In living my commitment to be open about my addiction related experiences, I have been blessed to be part of a very large community of active parents offering similar love, support, and inspiration to other parents. I have discovered several trends within this community. First, they are engaged, active, focused, and strong. Second, there are a lot of moms and very few dads. Finally, everyone is openly authentic, honest, vulnerable, and raw in sharing their feelings, emotions, and frustrations.
It is the last trait that prevent most dads from being comfortably active in this community. Most men have never been taught, encouraged, or exposed to a male gender model who is authentic, humble, or freely and comfortable share their emotions. Being part of an active support community requires a willingness to share our deepest struggles, fears, and frustrations. This is not a normal dad thing.
We need more dads and more dads need us. Back in February a fellow, committed and passionate dad shared a blog entitled “Where are the Dad’s?” Recently, I came across another article by another committed father, “Man Up.” Both reference the challenge that Dads have in dealing with the pain of their experiences and enjoining a forum where they can comfortably and safely share their emotions, vulnerability, and frustrations. Joining an active community that encourages humility and vulnerability, while admitting helplessness is counter intuitive to our mindset and certainly forces us dads out of our comfort zone. Instead of engaging in the way moms do, we men would rather find security and safety in the bunker called ego and immerse ourselves into work rather than deal with a monster that prevents us from fixing the problems threatening to destroy our family. Addiction vocabulary favorites like hopeless and helpless are not words dads throw around all too comfortably
I am that dad, I have learned these lessons, and I have found peace in the process. I was that Dad. There was a time early in my addiction experience I was convinced that I could simply drop everything, dive in, fix the problem and save my son. I firmly believed that my love, my commitment, and my passion would enable me to solve the problem of addiction in my son. I learned a painful, confusing, and frustrating lesson — I cannot simply fix the addiction problem in my son. I cannot control it even though I am used to, and quite good at controlling many things.

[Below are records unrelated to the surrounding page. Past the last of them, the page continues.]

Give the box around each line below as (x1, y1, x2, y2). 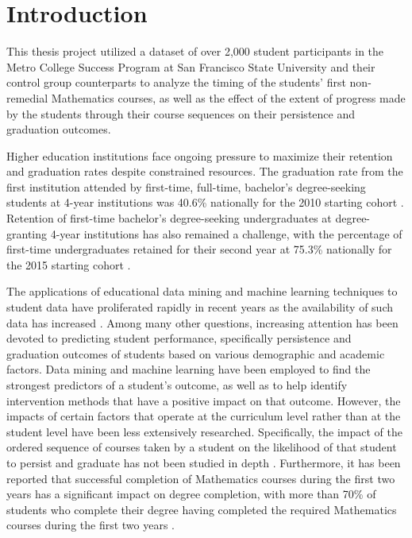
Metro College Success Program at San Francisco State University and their (6, 58, 375, 75)
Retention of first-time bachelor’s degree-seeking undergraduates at (6, 210, 332, 226)
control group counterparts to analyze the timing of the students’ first (6, 74, 346, 91)
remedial (6, 89, 48, 106)
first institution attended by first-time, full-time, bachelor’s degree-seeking (6, 178, 366, 195)
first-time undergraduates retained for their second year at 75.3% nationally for (6, 241, 392, 257)
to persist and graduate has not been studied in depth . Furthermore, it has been (6, 454, 401, 470)
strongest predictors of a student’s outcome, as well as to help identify (6, 377, 348, 393)
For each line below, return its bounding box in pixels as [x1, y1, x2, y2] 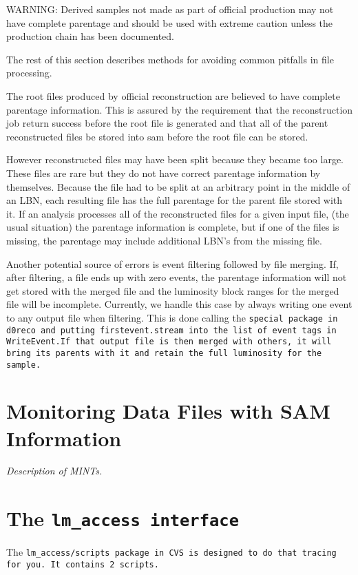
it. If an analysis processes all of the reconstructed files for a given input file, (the [6, 206, 349, 220]
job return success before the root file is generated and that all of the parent [6, 116, 328, 130]
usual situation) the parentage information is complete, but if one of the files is [6, 220, 339, 234]
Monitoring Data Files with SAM [6, 397, 330, 425]
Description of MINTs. [6, 463, 103, 478]
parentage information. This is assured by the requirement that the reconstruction [6, 102, 353, 116]
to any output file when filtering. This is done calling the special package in [6, 310, 338, 324]
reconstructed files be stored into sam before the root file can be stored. [6, 129, 308, 143]
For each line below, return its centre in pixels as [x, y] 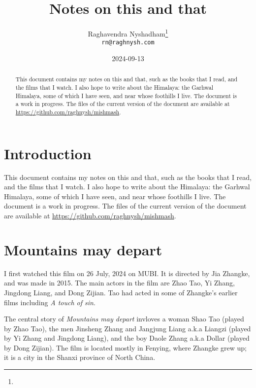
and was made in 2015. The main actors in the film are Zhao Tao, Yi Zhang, [119, 283]
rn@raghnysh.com [128, 43]
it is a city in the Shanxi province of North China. [80, 357]
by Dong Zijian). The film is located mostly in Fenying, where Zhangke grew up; [125, 347]
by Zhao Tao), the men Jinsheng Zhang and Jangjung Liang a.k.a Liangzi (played [128, 328]
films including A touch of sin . [50, 302]
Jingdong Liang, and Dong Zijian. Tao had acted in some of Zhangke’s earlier [121, 292]
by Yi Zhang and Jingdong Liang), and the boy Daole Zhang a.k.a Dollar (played [127, 338]
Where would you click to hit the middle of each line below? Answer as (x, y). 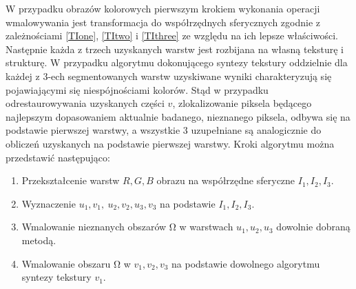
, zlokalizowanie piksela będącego (242, 103)
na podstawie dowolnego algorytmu (246, 263)
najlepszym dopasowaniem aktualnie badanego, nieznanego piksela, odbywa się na (178, 116)
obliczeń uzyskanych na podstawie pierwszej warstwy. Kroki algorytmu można (170, 143)
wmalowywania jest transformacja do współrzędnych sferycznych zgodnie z (163, 22)
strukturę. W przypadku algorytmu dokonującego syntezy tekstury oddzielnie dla (177, 62)
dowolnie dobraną (313, 227)
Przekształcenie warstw (71, 180)
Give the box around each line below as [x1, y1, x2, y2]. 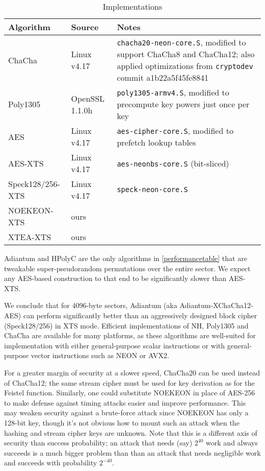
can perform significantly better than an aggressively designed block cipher [23, 310, 257, 320]
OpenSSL [71, 92, 105, 104]
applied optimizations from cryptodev [117, 60, 253, 72]
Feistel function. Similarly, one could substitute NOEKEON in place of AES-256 [4, 387, 255, 398]
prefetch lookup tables [117, 136, 196, 148]
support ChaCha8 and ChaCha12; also [117, 48, 255, 60]
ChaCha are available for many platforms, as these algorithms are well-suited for [4, 330, 256, 341]
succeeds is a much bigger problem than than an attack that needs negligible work [4, 447, 261, 458]
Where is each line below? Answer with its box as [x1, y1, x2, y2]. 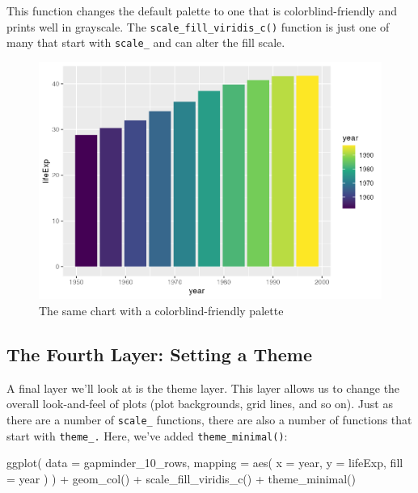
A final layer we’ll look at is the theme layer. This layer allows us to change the [6, 379, 400, 396]
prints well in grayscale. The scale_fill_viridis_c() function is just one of [6, 18, 390, 35]
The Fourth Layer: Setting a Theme [6, 342, 312, 367]
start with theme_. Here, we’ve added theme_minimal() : [6, 427, 288, 444]
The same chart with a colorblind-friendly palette [39, 302, 284, 319]
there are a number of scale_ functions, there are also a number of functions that [6, 411, 412, 428]
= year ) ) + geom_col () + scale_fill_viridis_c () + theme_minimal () [6, 470, 357, 487]
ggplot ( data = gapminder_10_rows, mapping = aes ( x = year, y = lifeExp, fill [6, 454, 403, 471]

I discovered there is hope and opportunity in failure. I learned the gift that comes with true wisdom — recognize the difference between what I can control and what I cannot. Focus on being very effective and successful in the areas I can control. Release the desire to control what I cannot.
Today, I am simply a dad who loves his son unconditionally. I find peace in empowering him to live the life he has chosen to live. I accept the pain of those choices even when they hurt me most. I find comfort in the realization that these are his choices and I am powerless to change them. I am committed to be at his side whenever he asks me to be. I will always be there to offer my my encouragement and my insights whenever he asks for it.
I am Dave Cooke. I am 100Pedals. I am a father who has discovered clarity, peace, and opportunity in the midst of life’s greatest chaos. I have also found grace and comfort in being vulnerable, honest, humble, and in need. Why do I do this — To share the road map of this gift with other dads seeking the path.